Yo era la orfebre más talentosa de Eladio. La única que podía replicar su estilo. Mi arte sería mi entrada. Mi venganza.
Lázaro, ahogando sus penas en alcohol, tropezó en el bar de su mansión. Su voz, ronca, pedía ayuda.
Era mi oportunidad. La culpa de Lázaro me abría la puerta. La sed de venganza me empujaba.
Me detuve frente a la mansión. Las luces parpadeaban. Este lugar, tan lleno de lujo, tan lleno de secretos. Eladio, su recuerdo, me dio la fuerza para entrar.
Lo encontré en el suelo de su estudio. Botellas vacías rodeaban su figura. Su respiración era pesada.
Me acerqué. Su mirada se encontró con la mía. Había sorpresa, reconocimiento, y algo más, algo que no pude descifrar.
A pesar de su estado, su presencia era imponente. Un hombre roto, pero aún con el aura de poder.
Un camarero se acercó, sus ojos curiosos, casi como si esperara ver una chispa entre Lázaro y yo. Luego, se retiró, con una sonrisa disimulada.
Lo ayudé a levantarse. Su cuerpo, pesado y cálido, se apoyó en mí.
-Déjame ayudarte -dije, mi voz suave, casi inaudible.
Sus manos se aferraron a mi cintura. Su aliento caliente rozó mi cuello.

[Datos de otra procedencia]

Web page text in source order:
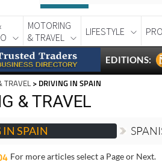
MOTORING
& TRAVEL
LIFESTYLE
EDITIONS:
TRAVEL > DRIVING IN SPAIN
& TRAVEL
SPAIN
For more articles select a Page or Next.

-No sé cómo llegué aquí -murmuró.
Mis dedos se deslizaron por su cabello. Podía sentir la tensión en su cuerpo.
Un gemido escapó de sus labios. Su piel ardió bajo mi toque.
-¿Estás bien? -pregunté, mi voz teñida de una falsa preocupación.
Me miró. Sus ojos, antes nublados, ahora tenían un brillo diferente. Una mezcla de deseo y confusión.
Se inclinó. Sus labios buscaron los míos. Elardio. Murmuró un nombre. Pero no era el mío.
Una sonrisa amarga se dibujó en mis labios. Elardio, sí. Mi venganza estaba en camino.
Lo aparté suavemente.
-Lázaro, no -dije, mi voz apenas un susurro.
Él parpadeó, un destello de conciencia en sus ojos. Me miró, confundido.
Entonces, la puerta del estudio se abrió de golpe.